On peut regretter que ce dans ce rapport, certains travaux horriblement coûteux du schéma directeur, en particulier ceux relatifs à la climatisation du château - qualifié pudiquement de « production de froid » et dont on apprend qu’ils sont maintenant programmés dans le « corps central Nord » et dans les « appartements de la Cour de Marbre » - ne soient pas critiqués comme ils méritent de l’être. Car il s’agit bien d’adapter le monument aux flux de visiteurs plutôt que de faire l’inverse. Or, cette surfréquentation du château, interrompue pendant la crise sanitaire mais qui reprend désormais de plus belle est considérée à juste titre par le rapport comme un problème mettant en danger sa conservation. Il est navrant à cet égard de constater que l’ex-présidente du château de Versailles Catherine Pégard, dans les réponses de l’établissement public au rapport de la Cour des comptes, prétende que cette surfréquentation n’existe pas quand n’importe quel visiteur peut la constater en visitant les grands appartements dans des conditions parfois pire que le métro aux heures d’affluence.

D’autres points mériteraient sans doute d’être commentés, comme les travaux du Pavillon Dufour qui n’a pas été restauré comme on peut le lire, mais vandalisé, comme d’ailleurs toutes la Vieille Aile (voir les articles), mais nous terminerons, justement, sur la question dont nous avons déjà parlé à maintes reprises, celle de l’absence de nomination d’un nouveau président de l’établissement public.

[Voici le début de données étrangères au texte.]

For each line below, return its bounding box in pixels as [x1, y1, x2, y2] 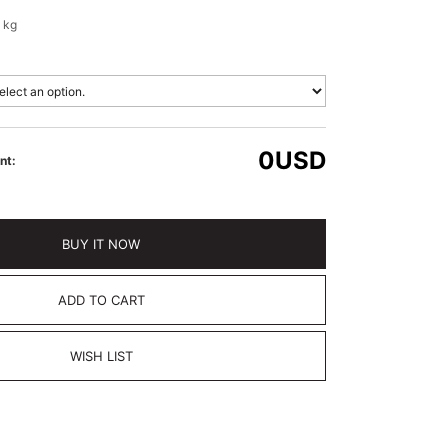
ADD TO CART [57, 292, 145, 308]
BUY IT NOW [62, 236, 140, 252]
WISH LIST [69, 348, 133, 364]

Sachant que « Mme Pégard exerce aujourd’hui ses fonctions au-delà de la limite d’âge de 67 ans, elle cumule un nombre de mandats supérieur à ce que permettent les statuts de l’EPV, pris par décret en Conseil d’État, soit une forme hiérarchiquement supérieure à une décision ministérielle ». La Cour des comptes qualifie cet état de fait de « situation juridique inédite » et explique qu’elle est « problématique », ajoutant notamment que « les décisions qu’elle prend, ainsi que celles déléguées à ses directeurs, pourraient être contestées devant les tribunaux, notamment en matière d’engagement de la dépense ». Le rapport ajoute encore que « la situation de Mme Pégard pourrait même être assimilée à une forme de détournement de pouvoir dans la mesure où l’absence de désignation d’un successeur depuis déjà plus de vingt-sept mois résulte d’une carence qui traduit de la part de l’État sinon une volonté délibéré du moins un manque d’anticipation ». Qu’en termes délicats - mais clairs - ces choses là sont dites. Il faut vraiment espérer qu’une association se charge enfin de porter cette affaire en justice.